Il cibo del futuro è bio e gluten free

In crescita l’acquisto dei prodotti biologici e di quelli gluten free. Attenti al benessere, ma anche intolleranti alimentari, gli italiani sono sempre più consapevoli di quello che mettono nel carrello della spesa.

Segna un +50% l’acquisto degli alimenti senza glutine e un +20% quello dei prodotti biologici, ma anche i consumatori che cercano la garanzia “OGM free” sono in continua crescita in Italia. Lo dice la Coldiretti che in un’analisi riguardo ai consumi relativi al 2015 evidenzia come questo settore sia il più dinamico della “tavola” italiana, piuttosto stagnante quando si tratta dei cibi tradizionali.

L’attenzione al benessere, alla salute e alla linea fisica, ma anche un aumento delle intolleranze alimentari: è così che il 70% degli italiani è disposto a pagare di più un alimento del tutto naturale, il 65% per uno che garantisce l’assenza di Ogm, il 62% per un prodotto bio e il 60% per uno senza coloranti, secondo l’ultimo rapporto Coop.

Se gli acquisti di prodotti biologici confezionati fanno registrare un incremento record del 20 per cento con più di un italiano su 3 che dichiara di acquistare cibi bio o naturali, sono quindici milioni le  persone mettono nel carrello prodotti locali a chilometri zero, mentre ad acquistare regolarmente prodotti tipici legati sono ben due italiani su tre secondo l’indagine Doxa per Coop.

A sostenere i consumi c’è il fatto che – sottolinea ancora la Coldiretti – l’agricoltura italiana è diventata la più green d’Europa con il maggior numero di certificazioni alimentari a livello comunitario per prodotti a denominazione di origine Dop/Igp che salvaguardano tradizione e biodiversità, la leadership nel numero di imprese che coltivano biologico, la più vasta rete di aziende agricole e mercati di vendita a chilometri zero che non devono percorrere lunghe distanza con mezzi di trasporto inquinanti, ma anche la minor incidenza di prodotti agroalimentari con residui chimici fuori norma e la decisione di non coltivare organismi geneticamente modificati come avviene in 23 Paesi sui 28 dell’Unione Europea.
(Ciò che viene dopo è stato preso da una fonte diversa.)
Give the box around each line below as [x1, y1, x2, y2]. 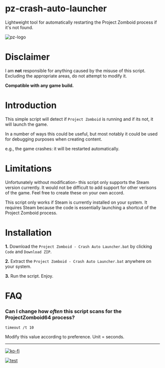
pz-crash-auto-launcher [5, 3, 107, 14]
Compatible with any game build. [5, 82, 74, 88]
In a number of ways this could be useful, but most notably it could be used [5, 131, 158, 137]
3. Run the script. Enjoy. [5, 273, 54, 279]
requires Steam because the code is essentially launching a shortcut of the [5, 204, 157, 210]
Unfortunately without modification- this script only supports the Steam [5, 179, 150, 185]
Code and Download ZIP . [5, 249, 52, 255]
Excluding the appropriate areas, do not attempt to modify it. [5, 73, 127, 79]
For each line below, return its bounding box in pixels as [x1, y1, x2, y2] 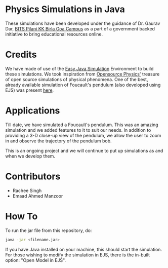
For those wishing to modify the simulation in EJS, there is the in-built [5, 252, 150, 258]
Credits [5, 49, 37, 60]
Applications [5, 105, 60, 117]
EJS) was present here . [5, 87, 54, 93]
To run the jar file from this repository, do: [5, 227, 92, 234]
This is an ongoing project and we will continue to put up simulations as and [5, 147, 163, 154]
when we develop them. [5, 153, 56, 159]
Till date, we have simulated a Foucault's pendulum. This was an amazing [5, 122, 158, 128]
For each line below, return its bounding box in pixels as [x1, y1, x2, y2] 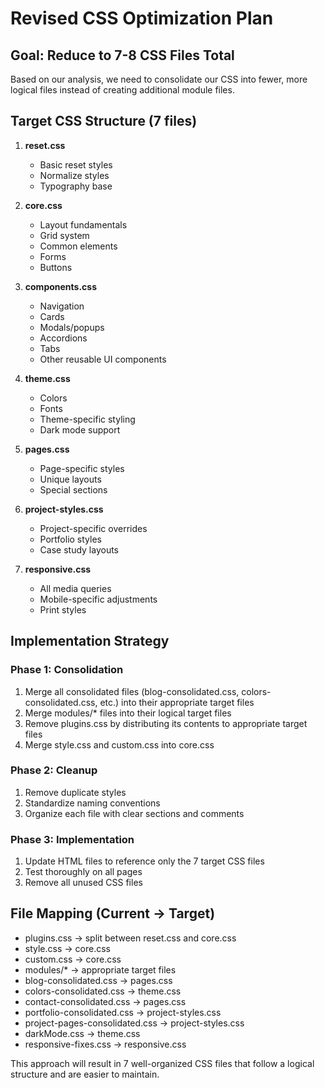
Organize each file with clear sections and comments [24, 807, 245, 819]
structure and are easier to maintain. [10, 1068, 160, 1080]
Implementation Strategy [10, 633, 170, 650]
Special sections [39, 483, 108, 496]
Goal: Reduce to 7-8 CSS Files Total [10, 47, 235, 64]
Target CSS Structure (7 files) [10, 113, 198, 130]
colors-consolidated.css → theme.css [24, 985, 182, 997]
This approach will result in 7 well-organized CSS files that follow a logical [10, 1057, 315, 1069]
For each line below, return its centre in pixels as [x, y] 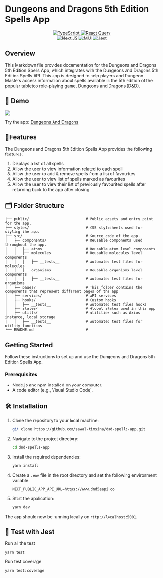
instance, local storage [30, 317]
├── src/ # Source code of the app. [72, 236]
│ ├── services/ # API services [61, 296]
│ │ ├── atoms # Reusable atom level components [80, 249]
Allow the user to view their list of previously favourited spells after [79, 184]
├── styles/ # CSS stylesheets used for [74, 228]
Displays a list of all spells [38, 164]
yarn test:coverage [25, 571]
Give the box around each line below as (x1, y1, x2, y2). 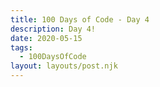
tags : (10, 42, 33, 53)
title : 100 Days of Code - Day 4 (10, 14, 150, 25)
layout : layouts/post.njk (10, 61, 118, 71)
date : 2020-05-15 (10, 33, 83, 43)
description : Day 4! (10, 24, 97, 34)
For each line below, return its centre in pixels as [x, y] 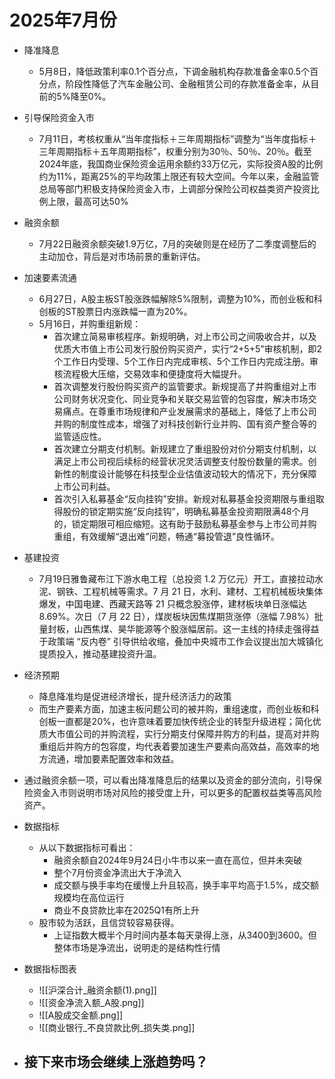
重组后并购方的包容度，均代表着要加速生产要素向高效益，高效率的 [174, 746]
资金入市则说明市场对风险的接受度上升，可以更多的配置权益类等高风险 [177, 792]
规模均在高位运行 [89, 897]
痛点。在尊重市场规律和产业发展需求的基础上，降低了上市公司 [189, 411]
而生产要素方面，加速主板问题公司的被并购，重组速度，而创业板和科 [179, 708]
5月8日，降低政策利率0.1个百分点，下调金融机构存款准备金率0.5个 [174, 71]
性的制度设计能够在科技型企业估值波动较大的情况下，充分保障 [189, 473]
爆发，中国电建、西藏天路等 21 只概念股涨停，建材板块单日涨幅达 [172, 603]
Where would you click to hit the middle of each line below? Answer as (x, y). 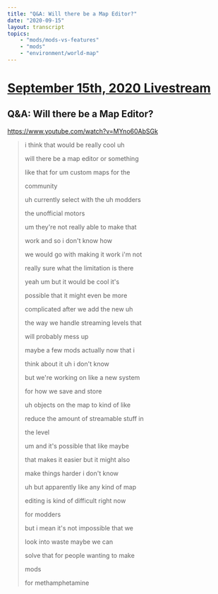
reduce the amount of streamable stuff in (84, 418)
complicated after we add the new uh (79, 309)
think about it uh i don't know (67, 364)
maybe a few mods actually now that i (80, 350)
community (41, 186)
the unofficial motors (55, 213)
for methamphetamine (57, 583)
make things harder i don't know (71, 473)
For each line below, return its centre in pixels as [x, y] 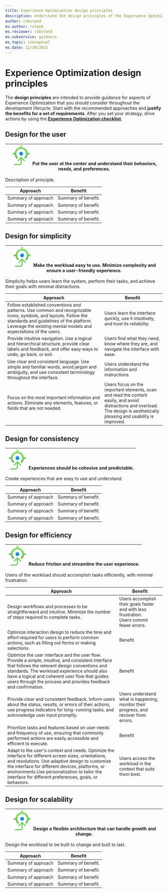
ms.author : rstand [24, 27]
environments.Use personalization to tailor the [55, 771]
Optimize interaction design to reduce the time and [59, 632]
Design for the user [36, 134]
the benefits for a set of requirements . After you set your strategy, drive [80, 113]
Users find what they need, [132, 338]
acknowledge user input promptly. [42, 715]
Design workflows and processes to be [47, 607]
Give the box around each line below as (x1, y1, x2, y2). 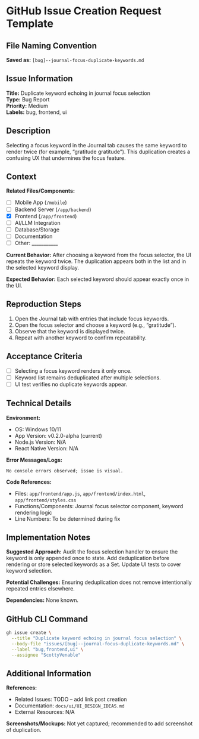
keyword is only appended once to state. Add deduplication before (6, 555, 169, 562)
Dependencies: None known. (6, 596, 79, 604)
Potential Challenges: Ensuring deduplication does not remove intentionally (6, 579, 192, 586)
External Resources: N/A (14, 709, 75, 716)
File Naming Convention (6, 41, 97, 51)
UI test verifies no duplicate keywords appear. (14, 381, 128, 388)
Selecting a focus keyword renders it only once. (14, 367, 132, 374)
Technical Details (6, 398, 72, 409)
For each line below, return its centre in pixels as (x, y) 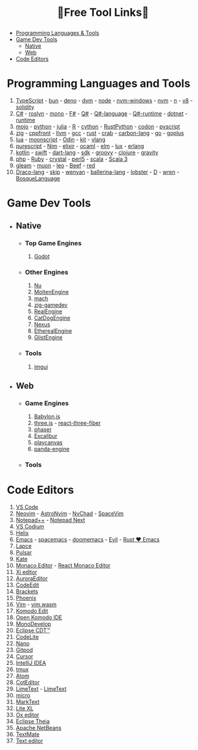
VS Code (27, 507)
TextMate (28, 734)
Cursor (24, 656)
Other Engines (47, 272)
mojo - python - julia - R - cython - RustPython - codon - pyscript (98, 127)
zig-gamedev (51, 305)
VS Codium (30, 527)
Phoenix (26, 598)
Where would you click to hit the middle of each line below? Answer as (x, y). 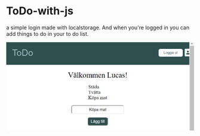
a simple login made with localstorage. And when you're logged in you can (98, 27)
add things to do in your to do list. (47, 33)
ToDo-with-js (40, 11)
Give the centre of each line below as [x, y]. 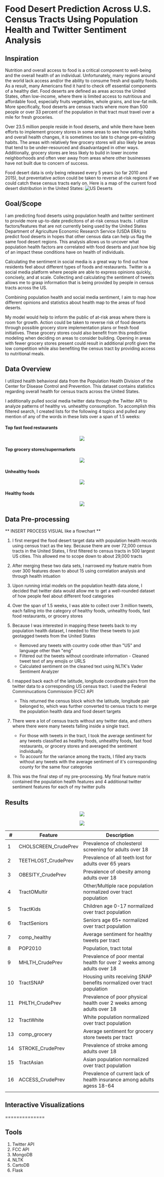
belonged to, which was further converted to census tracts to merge [88, 706]
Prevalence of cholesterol [113, 844]
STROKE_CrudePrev [42, 1048]
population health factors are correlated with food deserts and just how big [81, 247]
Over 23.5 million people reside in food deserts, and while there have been [80, 127]
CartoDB [21, 1165]
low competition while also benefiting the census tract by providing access [80, 348]
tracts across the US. [26, 288]
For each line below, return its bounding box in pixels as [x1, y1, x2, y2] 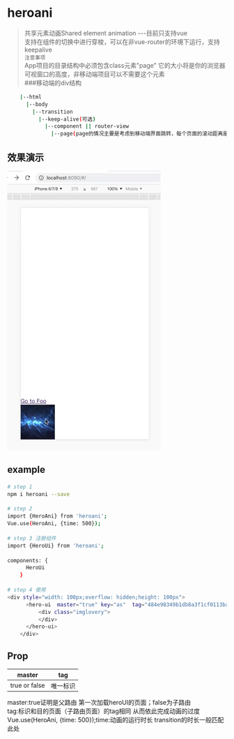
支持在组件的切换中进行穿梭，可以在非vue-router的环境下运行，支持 [24, 37, 221, 46]
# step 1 [7, 483, 33, 490]
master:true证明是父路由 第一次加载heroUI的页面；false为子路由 [7, 698, 192, 707]
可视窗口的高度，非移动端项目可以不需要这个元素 [24, 70, 165, 78]
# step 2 [7, 505, 33, 513]
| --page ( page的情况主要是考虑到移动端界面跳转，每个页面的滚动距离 [51, 131, 224, 138]
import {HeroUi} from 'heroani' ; [7, 542, 104, 549]
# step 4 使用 [7, 587, 47, 594]
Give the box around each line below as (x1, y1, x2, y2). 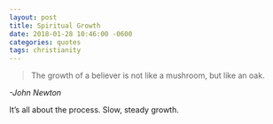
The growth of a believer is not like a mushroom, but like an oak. (30, 70, 265, 81)
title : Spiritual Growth (9, 21, 101, 30)
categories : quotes (9, 37, 82, 47)
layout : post (9, 12, 58, 22)
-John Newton (9, 88, 62, 98)
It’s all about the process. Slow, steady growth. (9, 105, 179, 115)
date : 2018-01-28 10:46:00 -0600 (9, 29, 133, 38)
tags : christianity (9, 46, 82, 55)
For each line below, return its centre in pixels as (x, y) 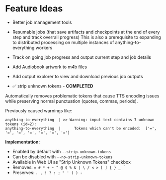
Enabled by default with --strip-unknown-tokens (62, 151)
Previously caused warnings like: (39, 111)
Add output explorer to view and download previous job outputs (78, 76)
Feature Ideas (34, 9)
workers (44, 47)
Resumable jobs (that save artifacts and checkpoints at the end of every (86, 32)
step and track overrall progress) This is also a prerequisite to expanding (87, 37)
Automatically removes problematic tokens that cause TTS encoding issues (82, 96)
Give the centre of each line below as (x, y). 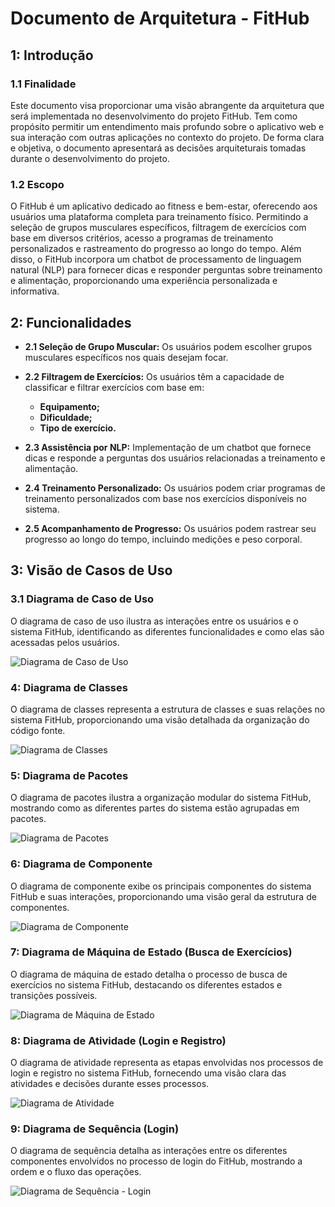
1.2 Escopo (37, 184)
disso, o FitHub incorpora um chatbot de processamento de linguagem (156, 259)
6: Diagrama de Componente (81, 864)
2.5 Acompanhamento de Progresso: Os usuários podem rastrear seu (170, 528)
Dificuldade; (66, 417)
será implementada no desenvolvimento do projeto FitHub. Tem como (154, 116)
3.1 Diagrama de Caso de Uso (82, 599)
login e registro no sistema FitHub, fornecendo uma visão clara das (148, 1073)
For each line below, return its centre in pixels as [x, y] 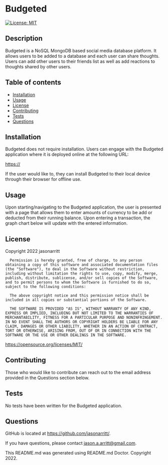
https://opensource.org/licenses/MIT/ [44, 344]
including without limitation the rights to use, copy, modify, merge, [81, 273]
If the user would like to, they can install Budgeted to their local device [78, 174]
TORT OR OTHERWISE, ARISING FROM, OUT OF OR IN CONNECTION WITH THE [78, 331]
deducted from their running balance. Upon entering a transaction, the [78, 218]
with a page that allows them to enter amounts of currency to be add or [79, 213]
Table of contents [33, 83]
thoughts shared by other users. [38, 66]
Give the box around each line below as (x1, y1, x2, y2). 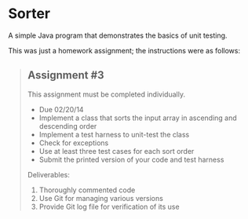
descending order (38, 121, 97, 130)
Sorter (8, 5, 51, 23)
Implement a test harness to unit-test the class (38, 130, 190, 139)
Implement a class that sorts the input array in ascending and (38, 113, 237, 122)
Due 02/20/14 (38, 104, 84, 114)
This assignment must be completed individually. (27, 89, 186, 99)
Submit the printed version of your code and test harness (38, 155, 224, 164)
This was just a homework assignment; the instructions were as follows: (8, 46, 241, 55)
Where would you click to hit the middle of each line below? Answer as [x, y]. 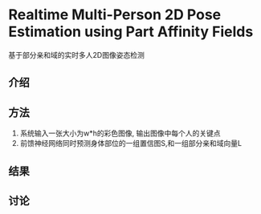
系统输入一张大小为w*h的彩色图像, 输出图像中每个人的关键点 [120, 133]
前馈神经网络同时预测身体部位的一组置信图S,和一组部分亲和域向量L [131, 143]
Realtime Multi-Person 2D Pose [115, 15]
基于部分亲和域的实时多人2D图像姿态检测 [76, 55]
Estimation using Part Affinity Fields [131, 32]
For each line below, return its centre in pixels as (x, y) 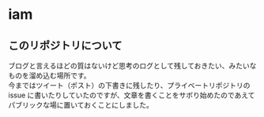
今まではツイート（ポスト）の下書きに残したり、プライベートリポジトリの (129, 85)
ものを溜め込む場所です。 (49, 75)
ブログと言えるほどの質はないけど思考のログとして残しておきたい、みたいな (132, 66)
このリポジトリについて (65, 45)
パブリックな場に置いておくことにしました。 (81, 105)
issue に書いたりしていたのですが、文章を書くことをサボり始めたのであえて (132, 95)
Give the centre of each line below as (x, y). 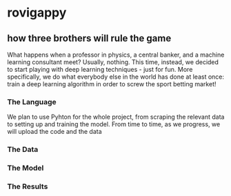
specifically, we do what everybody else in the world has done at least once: (116, 77)
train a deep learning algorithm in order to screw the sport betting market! (112, 84)
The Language (32, 101)
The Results (28, 186)
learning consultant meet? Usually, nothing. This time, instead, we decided (113, 62)
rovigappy (37, 13)
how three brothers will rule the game (89, 38)
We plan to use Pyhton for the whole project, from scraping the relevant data (116, 117)
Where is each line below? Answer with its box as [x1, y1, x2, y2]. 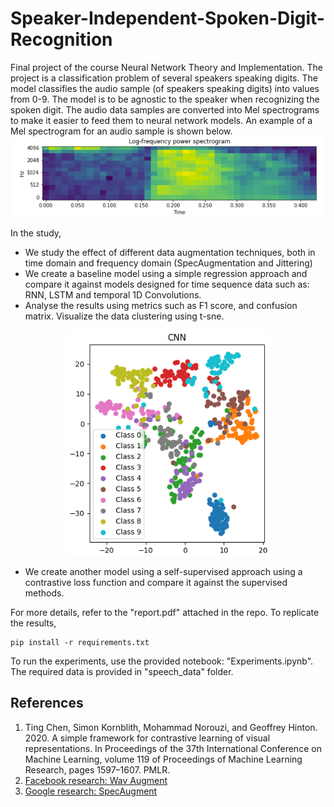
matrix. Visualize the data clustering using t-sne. [24, 310, 225, 322]
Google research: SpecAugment [24, 785, 158, 797]
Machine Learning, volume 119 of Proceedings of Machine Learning [24, 753, 303, 765]
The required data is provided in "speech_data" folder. [10, 665, 234, 677]
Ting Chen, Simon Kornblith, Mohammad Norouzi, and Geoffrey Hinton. [24, 721, 318, 733]
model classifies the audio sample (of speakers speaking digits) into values [10, 82, 320, 94]
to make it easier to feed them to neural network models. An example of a [10, 114, 313, 126]
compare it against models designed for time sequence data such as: [24, 278, 310, 290]
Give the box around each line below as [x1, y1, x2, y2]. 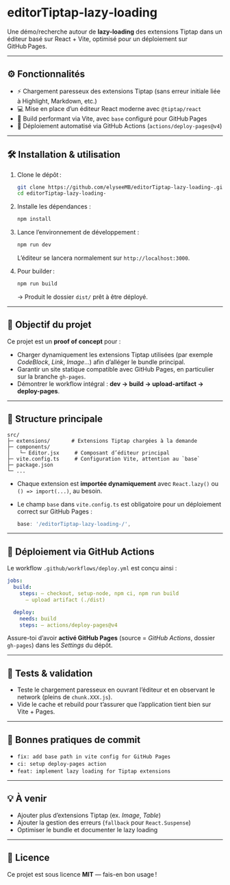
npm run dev [16, 241, 51, 248]
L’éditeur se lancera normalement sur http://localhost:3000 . [16, 254, 190, 262]
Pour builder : [16, 267, 55, 276]
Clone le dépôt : [16, 170, 62, 179]
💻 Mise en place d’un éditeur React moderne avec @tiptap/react [16, 104, 202, 112]
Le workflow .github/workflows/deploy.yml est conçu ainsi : [7, 564, 177, 572]
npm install [16, 216, 51, 223]
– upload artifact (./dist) [25, 596, 106, 603]
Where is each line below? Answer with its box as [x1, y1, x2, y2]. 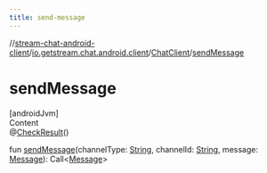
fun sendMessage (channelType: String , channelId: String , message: [9, 144, 258, 154]
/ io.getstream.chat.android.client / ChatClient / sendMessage [28, 46, 245, 58]
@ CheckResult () [9, 127, 69, 137]
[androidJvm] [9, 108, 60, 119]
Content [9, 117, 39, 128]
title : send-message [9, 12, 86, 22]
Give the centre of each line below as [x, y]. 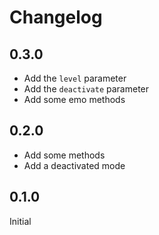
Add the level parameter [75, 78]
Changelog [56, 17]
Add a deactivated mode [74, 165]
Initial [20, 221]
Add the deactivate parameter [86, 89]
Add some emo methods [74, 99]
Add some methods [64, 155]

Sul territorio nazionale c’è anche il maggior numero di agricoltori biologici a livello europeo secondo un’analisi Coldiretti su dati Sinab, il nostro Paese conta 49.070 imprese biologiche, in aumento del 12% rispetto all’anno precedente, con la superficie coltivata superiore al milione di ettari. Le aziende bio italiane – conclude la Coldiretti – sono il 17% di quelle europee, al secondo posto la Spagna (30.462 imprese, 12% dell’Ue) e la Polonia (25.944, 10% di quelle europee).